Out of the entries that follow, copy each line containing "footrest".

• **ENTRIES PROVIDED**
Start of Block

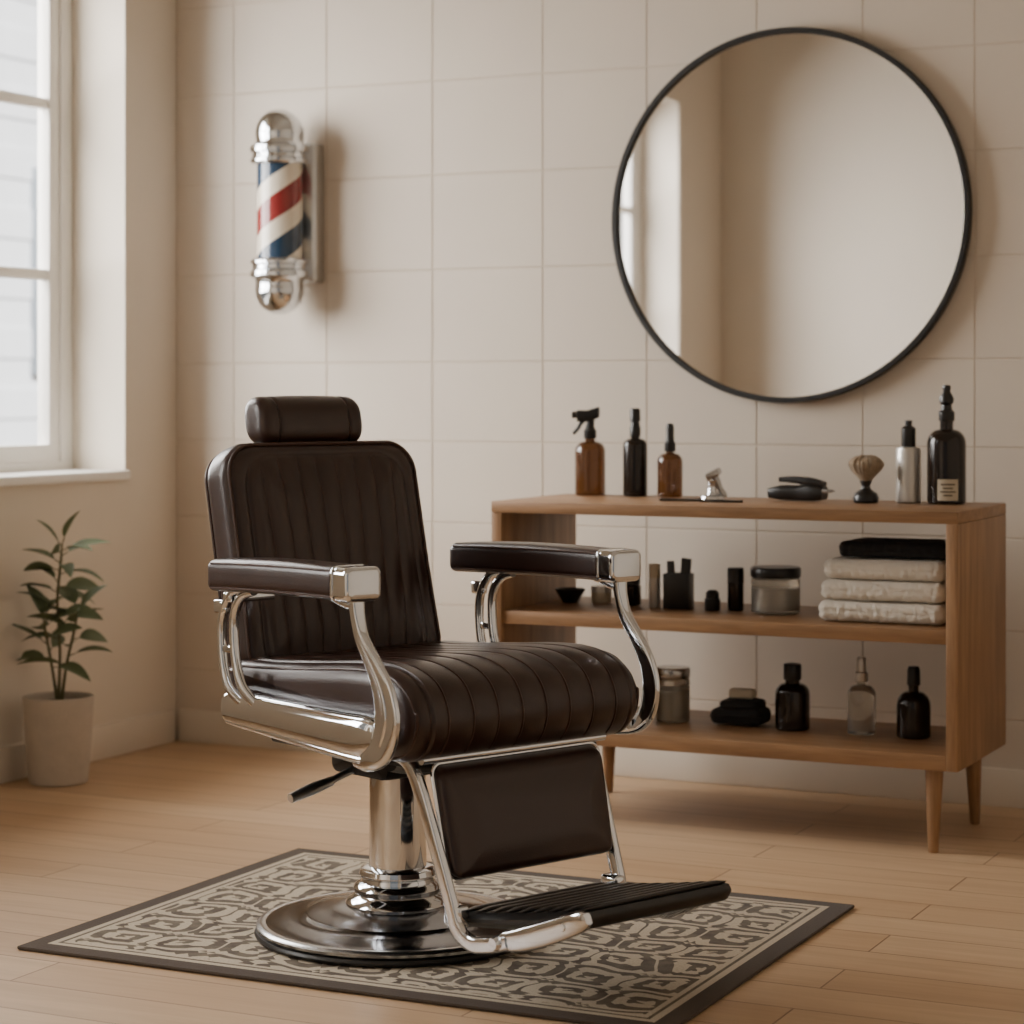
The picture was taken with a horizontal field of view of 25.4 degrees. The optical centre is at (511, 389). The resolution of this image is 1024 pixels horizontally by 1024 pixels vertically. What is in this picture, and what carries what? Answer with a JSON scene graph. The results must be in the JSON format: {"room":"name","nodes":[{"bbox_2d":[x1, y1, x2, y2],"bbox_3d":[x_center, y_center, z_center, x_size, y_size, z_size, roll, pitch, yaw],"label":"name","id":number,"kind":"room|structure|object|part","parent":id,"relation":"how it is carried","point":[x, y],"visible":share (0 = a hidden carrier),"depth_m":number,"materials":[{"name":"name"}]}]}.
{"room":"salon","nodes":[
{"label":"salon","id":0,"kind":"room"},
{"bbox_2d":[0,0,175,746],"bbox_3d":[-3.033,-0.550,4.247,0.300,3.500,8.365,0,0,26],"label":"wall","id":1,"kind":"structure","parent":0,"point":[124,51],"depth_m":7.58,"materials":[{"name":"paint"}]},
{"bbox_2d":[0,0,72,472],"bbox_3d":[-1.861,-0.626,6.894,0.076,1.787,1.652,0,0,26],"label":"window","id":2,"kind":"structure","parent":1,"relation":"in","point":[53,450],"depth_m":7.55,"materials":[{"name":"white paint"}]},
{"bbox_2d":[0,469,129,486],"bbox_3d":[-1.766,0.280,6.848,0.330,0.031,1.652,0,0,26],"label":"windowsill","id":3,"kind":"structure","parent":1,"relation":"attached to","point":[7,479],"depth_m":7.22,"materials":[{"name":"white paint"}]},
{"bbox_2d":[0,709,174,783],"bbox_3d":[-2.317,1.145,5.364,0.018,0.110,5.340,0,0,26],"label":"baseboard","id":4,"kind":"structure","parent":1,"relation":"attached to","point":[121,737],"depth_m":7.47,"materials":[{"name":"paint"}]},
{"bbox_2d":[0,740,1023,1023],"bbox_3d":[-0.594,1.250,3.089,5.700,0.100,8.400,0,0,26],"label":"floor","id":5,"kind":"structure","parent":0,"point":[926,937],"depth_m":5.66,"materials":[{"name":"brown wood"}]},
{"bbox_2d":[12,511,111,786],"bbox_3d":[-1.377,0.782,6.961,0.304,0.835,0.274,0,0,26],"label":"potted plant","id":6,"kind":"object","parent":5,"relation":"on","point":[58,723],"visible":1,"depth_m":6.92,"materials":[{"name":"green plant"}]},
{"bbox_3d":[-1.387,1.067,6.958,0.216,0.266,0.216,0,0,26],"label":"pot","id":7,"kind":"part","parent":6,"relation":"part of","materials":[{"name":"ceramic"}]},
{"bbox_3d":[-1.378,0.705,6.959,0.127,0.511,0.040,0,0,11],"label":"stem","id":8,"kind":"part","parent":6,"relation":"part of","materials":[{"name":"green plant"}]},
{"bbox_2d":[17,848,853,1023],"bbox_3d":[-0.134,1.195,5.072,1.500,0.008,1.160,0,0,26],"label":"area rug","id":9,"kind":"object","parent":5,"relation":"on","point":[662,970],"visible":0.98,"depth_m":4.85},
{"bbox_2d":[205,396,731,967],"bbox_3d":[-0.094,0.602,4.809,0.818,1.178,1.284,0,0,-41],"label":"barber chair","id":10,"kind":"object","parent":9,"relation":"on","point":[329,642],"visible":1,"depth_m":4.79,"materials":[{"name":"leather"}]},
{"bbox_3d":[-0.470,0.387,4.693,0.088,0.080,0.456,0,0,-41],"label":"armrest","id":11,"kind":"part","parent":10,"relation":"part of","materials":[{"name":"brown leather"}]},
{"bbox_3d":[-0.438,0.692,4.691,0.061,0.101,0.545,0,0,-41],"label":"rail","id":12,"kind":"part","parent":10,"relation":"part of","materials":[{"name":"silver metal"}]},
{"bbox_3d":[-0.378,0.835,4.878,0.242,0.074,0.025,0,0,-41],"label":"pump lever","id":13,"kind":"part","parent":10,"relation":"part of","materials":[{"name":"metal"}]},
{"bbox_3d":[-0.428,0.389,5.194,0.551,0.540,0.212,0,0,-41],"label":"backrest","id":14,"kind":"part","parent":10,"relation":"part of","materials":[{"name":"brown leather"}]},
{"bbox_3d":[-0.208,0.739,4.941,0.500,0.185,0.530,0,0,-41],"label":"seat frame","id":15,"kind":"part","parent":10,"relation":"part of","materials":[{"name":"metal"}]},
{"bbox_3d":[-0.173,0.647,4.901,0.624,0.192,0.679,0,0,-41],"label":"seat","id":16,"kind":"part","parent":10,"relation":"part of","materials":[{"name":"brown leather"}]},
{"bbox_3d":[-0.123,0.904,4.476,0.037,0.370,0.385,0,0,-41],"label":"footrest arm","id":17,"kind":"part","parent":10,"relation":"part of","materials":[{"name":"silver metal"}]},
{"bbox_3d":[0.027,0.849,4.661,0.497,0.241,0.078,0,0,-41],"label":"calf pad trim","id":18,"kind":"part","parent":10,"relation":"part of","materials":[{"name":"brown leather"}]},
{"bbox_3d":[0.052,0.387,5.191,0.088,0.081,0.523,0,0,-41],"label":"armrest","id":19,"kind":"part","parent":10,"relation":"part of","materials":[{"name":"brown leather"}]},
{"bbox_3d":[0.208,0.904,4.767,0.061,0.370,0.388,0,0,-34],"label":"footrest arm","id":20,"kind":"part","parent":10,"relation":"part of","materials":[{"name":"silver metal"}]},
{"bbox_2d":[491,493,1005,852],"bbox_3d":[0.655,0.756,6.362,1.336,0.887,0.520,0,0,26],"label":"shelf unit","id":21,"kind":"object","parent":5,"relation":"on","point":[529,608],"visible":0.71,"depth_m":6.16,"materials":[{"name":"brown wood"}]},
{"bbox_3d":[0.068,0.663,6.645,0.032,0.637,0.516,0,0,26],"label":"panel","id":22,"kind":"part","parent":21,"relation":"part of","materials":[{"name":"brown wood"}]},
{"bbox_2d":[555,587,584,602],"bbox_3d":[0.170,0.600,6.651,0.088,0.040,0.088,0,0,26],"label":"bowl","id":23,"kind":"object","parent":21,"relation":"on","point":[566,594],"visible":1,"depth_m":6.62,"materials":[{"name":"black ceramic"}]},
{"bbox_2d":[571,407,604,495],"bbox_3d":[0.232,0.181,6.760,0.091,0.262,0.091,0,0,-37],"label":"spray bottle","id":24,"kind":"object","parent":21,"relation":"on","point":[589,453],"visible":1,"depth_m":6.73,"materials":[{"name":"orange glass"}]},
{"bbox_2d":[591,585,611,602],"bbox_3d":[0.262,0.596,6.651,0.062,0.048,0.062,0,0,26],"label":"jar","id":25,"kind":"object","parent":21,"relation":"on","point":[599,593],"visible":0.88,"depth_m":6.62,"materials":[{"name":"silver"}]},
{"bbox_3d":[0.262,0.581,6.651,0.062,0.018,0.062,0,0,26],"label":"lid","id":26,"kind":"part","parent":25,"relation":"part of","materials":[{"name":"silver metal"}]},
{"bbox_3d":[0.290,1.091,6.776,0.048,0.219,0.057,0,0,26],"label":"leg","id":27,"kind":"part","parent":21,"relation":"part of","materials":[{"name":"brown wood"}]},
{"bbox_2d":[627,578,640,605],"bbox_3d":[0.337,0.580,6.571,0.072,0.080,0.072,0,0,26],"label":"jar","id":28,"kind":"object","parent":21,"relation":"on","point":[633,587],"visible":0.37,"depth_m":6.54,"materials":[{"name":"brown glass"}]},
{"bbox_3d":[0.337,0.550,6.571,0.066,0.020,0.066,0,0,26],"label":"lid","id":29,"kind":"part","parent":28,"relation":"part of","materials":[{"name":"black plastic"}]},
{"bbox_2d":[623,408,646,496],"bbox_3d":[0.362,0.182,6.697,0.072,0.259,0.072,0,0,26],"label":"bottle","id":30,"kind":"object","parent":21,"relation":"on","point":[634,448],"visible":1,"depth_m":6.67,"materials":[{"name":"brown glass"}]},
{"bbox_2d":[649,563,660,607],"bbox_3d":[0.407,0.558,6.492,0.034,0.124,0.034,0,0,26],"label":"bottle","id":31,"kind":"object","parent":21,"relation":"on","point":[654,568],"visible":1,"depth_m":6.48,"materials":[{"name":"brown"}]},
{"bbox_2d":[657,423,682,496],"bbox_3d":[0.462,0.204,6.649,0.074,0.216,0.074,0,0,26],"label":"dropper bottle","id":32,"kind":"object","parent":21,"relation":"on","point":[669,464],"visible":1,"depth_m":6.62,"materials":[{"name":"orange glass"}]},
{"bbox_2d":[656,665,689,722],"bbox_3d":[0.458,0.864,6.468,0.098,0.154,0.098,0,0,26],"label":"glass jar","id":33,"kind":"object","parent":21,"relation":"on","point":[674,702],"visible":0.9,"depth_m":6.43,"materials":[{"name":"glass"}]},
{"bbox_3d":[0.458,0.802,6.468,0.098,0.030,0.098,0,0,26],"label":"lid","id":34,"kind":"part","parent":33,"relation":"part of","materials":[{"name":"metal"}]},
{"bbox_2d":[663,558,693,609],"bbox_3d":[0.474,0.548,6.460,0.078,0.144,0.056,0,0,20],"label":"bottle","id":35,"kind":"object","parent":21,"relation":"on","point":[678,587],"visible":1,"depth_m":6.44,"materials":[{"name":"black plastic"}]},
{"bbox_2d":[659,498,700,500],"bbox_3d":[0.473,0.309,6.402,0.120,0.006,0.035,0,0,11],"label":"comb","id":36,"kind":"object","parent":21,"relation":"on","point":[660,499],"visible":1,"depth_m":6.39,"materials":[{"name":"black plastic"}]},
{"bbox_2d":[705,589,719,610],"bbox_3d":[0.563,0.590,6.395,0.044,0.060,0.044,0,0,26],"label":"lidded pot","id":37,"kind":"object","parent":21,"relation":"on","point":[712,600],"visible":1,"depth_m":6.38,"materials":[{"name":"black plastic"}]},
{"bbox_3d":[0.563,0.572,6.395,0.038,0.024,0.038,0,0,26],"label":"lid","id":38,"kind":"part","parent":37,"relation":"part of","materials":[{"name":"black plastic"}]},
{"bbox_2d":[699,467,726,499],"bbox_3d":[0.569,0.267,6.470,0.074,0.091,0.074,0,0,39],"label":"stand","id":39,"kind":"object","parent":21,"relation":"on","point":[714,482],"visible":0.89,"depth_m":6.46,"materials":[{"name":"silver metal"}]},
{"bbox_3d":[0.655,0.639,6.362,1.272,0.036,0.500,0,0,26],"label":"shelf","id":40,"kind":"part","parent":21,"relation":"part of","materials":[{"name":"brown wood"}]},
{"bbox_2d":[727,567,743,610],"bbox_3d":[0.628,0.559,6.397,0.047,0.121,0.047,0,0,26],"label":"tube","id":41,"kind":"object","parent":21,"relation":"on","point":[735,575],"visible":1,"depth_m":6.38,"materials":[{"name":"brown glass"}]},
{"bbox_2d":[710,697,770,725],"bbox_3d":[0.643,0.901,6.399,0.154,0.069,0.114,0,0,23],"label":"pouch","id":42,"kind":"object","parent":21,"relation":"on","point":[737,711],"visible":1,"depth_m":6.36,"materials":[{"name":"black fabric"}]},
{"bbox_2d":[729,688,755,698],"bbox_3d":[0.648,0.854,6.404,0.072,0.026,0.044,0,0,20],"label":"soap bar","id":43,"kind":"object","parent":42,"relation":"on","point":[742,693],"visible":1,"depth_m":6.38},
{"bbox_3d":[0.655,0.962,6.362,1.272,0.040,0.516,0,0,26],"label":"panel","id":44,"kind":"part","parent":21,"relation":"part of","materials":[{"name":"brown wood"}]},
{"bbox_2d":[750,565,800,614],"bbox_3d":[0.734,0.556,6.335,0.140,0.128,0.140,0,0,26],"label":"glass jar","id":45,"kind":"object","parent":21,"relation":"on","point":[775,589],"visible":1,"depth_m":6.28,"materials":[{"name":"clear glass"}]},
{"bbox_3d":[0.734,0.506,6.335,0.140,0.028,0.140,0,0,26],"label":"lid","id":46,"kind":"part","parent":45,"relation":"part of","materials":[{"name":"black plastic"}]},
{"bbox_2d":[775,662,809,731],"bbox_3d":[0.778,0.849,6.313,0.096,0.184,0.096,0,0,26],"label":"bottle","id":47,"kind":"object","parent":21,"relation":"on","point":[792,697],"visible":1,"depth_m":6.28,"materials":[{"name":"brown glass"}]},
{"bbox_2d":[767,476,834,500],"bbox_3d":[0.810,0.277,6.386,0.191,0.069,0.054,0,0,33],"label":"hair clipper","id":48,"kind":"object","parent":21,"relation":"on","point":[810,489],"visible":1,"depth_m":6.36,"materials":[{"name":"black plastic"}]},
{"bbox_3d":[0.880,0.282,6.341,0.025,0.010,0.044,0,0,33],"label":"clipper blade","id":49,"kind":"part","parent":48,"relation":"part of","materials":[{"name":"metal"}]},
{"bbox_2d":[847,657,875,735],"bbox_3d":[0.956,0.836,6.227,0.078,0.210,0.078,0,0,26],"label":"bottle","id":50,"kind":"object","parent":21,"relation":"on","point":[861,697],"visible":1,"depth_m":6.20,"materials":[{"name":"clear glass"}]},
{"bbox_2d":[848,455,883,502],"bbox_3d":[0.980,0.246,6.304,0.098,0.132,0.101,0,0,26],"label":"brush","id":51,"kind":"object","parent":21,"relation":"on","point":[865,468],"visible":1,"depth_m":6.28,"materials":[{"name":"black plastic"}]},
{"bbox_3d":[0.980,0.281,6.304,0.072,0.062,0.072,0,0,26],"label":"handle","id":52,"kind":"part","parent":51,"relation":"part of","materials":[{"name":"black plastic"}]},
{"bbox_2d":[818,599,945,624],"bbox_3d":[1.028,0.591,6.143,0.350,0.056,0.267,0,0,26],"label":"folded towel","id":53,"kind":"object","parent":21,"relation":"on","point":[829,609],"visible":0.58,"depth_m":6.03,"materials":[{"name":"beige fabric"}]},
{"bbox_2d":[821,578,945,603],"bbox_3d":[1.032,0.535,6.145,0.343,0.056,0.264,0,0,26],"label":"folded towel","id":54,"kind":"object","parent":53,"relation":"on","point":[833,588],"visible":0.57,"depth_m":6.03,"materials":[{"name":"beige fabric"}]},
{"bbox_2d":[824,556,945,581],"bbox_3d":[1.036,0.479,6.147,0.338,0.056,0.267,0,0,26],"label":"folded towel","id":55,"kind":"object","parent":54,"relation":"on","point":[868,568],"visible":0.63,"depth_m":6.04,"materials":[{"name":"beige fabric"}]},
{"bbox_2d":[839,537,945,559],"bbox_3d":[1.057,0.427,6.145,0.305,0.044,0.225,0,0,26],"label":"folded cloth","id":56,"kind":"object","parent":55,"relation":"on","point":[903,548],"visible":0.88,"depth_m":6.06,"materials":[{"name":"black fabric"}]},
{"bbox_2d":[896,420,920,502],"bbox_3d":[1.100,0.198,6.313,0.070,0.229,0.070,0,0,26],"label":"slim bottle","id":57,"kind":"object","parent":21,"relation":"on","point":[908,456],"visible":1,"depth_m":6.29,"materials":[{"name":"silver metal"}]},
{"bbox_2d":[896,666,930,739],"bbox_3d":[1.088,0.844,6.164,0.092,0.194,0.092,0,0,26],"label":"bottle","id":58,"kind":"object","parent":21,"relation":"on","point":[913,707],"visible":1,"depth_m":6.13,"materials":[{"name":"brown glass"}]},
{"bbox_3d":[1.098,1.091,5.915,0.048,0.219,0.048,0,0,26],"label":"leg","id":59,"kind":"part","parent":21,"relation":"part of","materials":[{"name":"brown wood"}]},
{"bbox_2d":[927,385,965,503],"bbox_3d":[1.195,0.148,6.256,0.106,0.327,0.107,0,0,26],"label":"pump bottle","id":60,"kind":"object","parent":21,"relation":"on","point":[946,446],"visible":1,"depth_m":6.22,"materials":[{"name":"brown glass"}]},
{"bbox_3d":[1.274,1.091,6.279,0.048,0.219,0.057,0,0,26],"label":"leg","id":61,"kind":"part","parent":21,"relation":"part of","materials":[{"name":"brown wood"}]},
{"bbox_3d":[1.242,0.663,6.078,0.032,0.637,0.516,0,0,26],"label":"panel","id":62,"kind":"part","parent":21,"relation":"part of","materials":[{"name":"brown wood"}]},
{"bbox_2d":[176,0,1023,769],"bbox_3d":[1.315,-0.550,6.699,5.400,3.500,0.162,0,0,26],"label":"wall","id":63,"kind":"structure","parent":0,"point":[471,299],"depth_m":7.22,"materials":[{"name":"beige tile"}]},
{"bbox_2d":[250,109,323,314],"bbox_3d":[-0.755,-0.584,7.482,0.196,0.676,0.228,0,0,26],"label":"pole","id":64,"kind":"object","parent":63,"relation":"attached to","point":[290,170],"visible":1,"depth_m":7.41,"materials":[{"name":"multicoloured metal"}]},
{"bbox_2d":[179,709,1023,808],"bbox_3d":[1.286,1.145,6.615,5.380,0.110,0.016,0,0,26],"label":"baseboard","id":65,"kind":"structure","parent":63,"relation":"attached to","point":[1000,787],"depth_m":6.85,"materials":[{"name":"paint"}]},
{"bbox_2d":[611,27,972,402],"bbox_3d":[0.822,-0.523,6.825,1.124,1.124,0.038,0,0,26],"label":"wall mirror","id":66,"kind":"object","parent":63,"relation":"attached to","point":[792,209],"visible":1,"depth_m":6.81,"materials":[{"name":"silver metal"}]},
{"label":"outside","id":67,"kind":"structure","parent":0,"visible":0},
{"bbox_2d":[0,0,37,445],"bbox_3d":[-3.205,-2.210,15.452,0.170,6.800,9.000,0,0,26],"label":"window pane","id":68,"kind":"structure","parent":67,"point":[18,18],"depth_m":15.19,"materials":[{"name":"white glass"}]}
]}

End of Block

• **ANSWER TO THIS PROBLEM**
{"bbox_3d":[-0.123,0.904,4.476,0.037,0.370,0.385,0,0,-41],"label":"footrest arm","id":17,"kind":"part","parent":10,"relation":"part of","materials":[{"name":"silver metal"}]},
{"bbox_3d":[0.208,0.904,4.767,0.061,0.370,0.388,0,0,-34],"label":"footrest arm","id":20,"kind":"part","parent":10,"relation":"part of","materials":[{"name":"silver metal"}]},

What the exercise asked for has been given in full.